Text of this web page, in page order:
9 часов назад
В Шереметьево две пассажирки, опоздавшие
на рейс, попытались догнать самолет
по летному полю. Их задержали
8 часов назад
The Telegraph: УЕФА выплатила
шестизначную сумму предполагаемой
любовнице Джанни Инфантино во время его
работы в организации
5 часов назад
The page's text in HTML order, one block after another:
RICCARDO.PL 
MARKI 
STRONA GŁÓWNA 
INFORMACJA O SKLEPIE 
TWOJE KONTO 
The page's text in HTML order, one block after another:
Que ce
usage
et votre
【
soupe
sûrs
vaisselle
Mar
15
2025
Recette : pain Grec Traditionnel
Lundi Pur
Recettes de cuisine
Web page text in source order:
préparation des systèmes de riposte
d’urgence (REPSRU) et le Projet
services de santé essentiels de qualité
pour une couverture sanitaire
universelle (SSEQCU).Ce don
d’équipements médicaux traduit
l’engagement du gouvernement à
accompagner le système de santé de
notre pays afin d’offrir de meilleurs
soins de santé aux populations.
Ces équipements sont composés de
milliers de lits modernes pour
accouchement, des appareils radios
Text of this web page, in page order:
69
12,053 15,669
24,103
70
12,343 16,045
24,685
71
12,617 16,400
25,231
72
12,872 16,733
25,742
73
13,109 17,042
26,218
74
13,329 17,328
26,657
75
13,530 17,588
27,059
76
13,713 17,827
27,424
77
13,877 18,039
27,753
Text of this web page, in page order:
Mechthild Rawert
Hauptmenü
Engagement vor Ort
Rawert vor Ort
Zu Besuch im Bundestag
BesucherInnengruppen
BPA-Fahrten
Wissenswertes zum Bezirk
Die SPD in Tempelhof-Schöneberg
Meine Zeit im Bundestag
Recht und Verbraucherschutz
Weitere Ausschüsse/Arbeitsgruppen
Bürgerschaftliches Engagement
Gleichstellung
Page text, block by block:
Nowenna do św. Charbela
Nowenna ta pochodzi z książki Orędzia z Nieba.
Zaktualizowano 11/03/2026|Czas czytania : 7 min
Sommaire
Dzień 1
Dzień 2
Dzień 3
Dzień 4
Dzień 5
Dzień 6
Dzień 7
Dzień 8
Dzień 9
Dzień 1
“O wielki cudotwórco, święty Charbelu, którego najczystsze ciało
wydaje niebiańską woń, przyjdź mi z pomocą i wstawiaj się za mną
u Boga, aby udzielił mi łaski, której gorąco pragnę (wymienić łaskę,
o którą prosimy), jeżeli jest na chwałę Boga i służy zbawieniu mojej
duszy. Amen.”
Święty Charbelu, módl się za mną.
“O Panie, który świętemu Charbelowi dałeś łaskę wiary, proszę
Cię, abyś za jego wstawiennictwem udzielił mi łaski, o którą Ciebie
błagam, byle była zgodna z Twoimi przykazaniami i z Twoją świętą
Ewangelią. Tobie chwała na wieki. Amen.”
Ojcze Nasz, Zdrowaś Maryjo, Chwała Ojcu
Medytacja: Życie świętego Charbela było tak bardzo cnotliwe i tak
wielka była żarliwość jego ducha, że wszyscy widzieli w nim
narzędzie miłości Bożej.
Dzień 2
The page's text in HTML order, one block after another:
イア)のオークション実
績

________

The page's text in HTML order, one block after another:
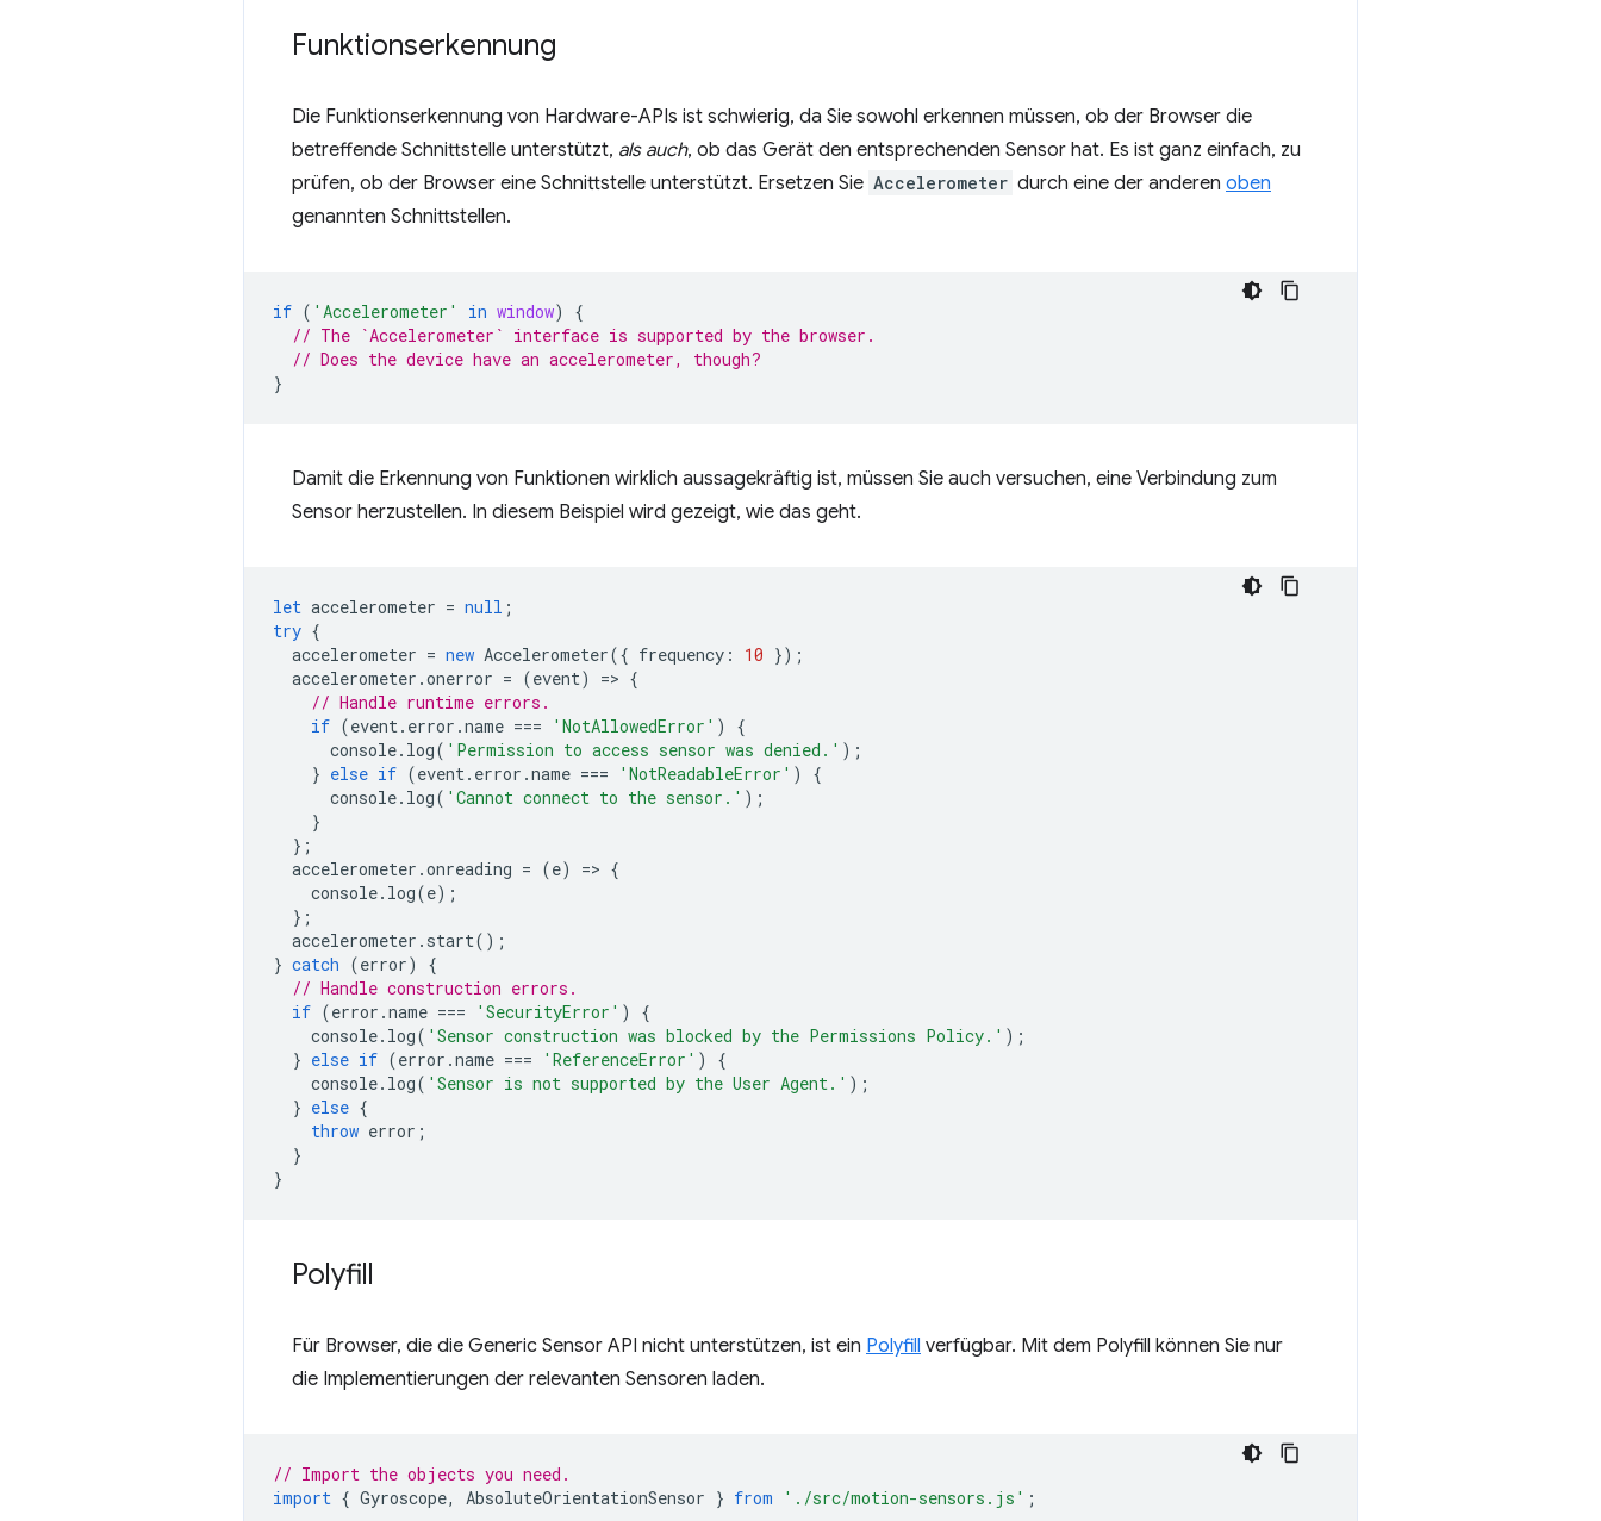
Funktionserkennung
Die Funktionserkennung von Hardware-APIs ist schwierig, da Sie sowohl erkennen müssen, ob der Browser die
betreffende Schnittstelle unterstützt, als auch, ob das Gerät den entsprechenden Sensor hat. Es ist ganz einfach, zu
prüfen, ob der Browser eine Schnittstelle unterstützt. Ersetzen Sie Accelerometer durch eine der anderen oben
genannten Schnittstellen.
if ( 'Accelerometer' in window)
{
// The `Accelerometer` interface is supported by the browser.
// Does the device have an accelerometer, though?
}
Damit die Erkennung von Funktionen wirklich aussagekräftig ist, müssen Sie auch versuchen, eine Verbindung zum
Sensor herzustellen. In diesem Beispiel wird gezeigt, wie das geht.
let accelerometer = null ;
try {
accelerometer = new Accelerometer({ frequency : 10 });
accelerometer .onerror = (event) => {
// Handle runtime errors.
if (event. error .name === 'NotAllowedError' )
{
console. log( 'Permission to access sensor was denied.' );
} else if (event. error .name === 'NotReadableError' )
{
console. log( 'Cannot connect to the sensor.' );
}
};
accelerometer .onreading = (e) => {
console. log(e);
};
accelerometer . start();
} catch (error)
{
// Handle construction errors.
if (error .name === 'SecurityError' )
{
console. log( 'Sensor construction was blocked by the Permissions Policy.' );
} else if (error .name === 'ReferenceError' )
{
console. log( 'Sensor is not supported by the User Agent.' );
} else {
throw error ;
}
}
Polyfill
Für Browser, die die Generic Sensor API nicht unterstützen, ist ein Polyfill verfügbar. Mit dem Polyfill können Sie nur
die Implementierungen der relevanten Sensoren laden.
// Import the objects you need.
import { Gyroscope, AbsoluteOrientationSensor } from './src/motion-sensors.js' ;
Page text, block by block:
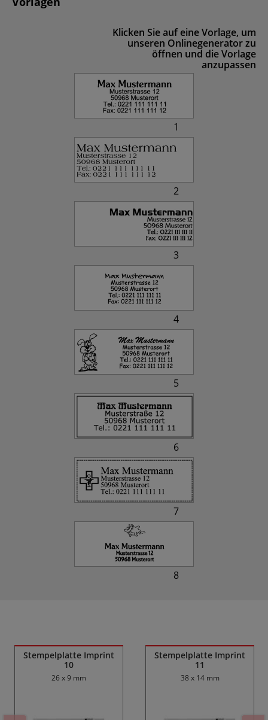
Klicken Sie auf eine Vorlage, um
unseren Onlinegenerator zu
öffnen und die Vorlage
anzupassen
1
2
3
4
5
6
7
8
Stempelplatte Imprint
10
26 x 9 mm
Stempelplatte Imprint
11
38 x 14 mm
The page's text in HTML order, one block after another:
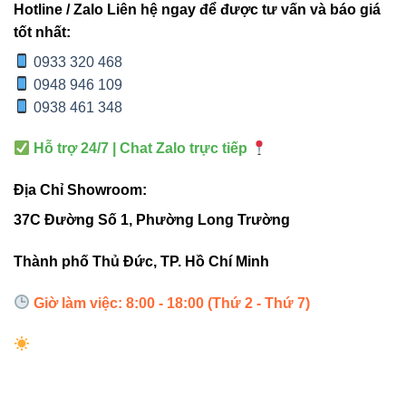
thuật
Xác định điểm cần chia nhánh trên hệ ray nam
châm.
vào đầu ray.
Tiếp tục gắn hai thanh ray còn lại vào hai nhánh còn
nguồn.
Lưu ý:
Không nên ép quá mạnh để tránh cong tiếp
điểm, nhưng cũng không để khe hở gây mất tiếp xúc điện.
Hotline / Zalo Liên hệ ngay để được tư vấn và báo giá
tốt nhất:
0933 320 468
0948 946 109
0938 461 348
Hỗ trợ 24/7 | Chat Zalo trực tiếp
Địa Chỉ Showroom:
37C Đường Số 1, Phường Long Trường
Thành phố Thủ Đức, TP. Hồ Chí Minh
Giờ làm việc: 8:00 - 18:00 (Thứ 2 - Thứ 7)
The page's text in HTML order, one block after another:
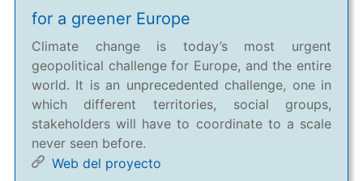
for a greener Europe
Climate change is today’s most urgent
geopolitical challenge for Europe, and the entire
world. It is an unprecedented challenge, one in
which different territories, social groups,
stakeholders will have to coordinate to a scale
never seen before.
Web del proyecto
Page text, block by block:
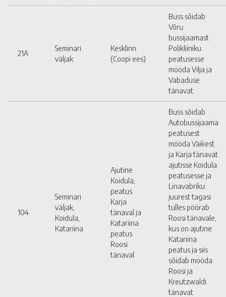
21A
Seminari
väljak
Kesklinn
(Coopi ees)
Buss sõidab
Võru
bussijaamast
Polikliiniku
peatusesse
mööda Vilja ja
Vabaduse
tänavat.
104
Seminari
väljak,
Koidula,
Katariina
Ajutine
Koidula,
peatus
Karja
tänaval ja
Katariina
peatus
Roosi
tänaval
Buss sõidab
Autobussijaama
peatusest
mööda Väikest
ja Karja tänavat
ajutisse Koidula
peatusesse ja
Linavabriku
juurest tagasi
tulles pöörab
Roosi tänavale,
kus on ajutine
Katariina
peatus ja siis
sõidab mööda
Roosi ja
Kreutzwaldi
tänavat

________

• [Exercise instructions]
Please output, exactly as written, the lines above from the one holding "console. log( 'Permission" through the one holding "Autobussijaama", both included, with the pictures omitted.

• [Response area]
console. log( 'Permission to access sensor was denied.' );
} else if (event. error .name === 'NotReadableError' )
{
console. log( 'Cannot connect to the sensor.' );
}
};
accelerometer .onreading = (e) => {
console. log(e);
};
accelerometer . start();
} catch (error)
{
// Handle construction errors.
if (error .name === 'SecurityError' )
{
console. log( 'Sensor construction was blocked by the Permissions Policy.' );
} else if (error .name === 'ReferenceError' )
{
console. log( 'Sensor is not supported by the User Agent.' );
} else {
throw error ;
}
}
Polyfill
Für Browser, die die Generic Sensor API nicht unterstützen, ist ein Polyfill verfügbar. Mit dem Polyfill können Sie nur
die Implementierungen der relevanten Sensoren laden.
// Import the objects you need.
import { Gyroscope, AbsoluteOrientationSensor } from './src/motion-sensors.js' ;
Page text, block by block:
Klicken Sie auf eine Vorlage, um
unseren Onlinegenerator zu
öffnen und die Vorlage
anzupassen
1
2
3
4
5
6
7
8
Stempelplatte Imprint
10
26 x 9 mm
Stempelplatte Imprint
11
38 x 14 mm
The page's text in HTML order, one block after another:
thuật
Xác định điểm cần chia nhánh trên hệ ray nam
châm.
vào đầu ray.
Tiếp tục gắn hai thanh ray còn lại vào hai nhánh còn
nguồn.
Lưu ý:
Không nên ép quá mạnh để tránh cong tiếp
điểm, nhưng cũng không để khe hở gây mất tiếp xúc điện.
Hotline / Zalo Liên hệ ngay để được tư vấn và báo giá
tốt nhất:
0933 320 468
0948 946 109
0938 461 348
Hỗ trợ 24/7 | Chat Zalo trực tiếp
Địa Chỉ Showroom:
37C Đường Số 1, Phường Long Trường
Thành phố Thủ Đức, TP. Hồ Chí Minh
Giờ làm việc: 8:00 - 18:00 (Thứ 2 - Thứ 7)
The page's text in HTML order, one block after another:
for a greener Europe
Climate change is today’s most urgent
geopolitical challenge for Europe, and the entire
world. It is an unprecedented challenge, one in
which different territories, social groups,
stakeholders will have to coordinate to a scale
never seen before.
Web del proyecto
Page text, block by block:
21A
Seminari
väljak
Kesklinn
(Coopi ees)
Buss sõidab
Võru
bussijaamast
Polikliiniku
peatusesse
mööda Vilja ja
Vabaduse
tänavat.
104
Seminari
väljak,
Koidula,
Katariina
Ajutine
Koidula,
peatus
Karja
tänaval ja
Katariina
peatus
Roosi
tänaval
Buss sõidab
Autobussijaama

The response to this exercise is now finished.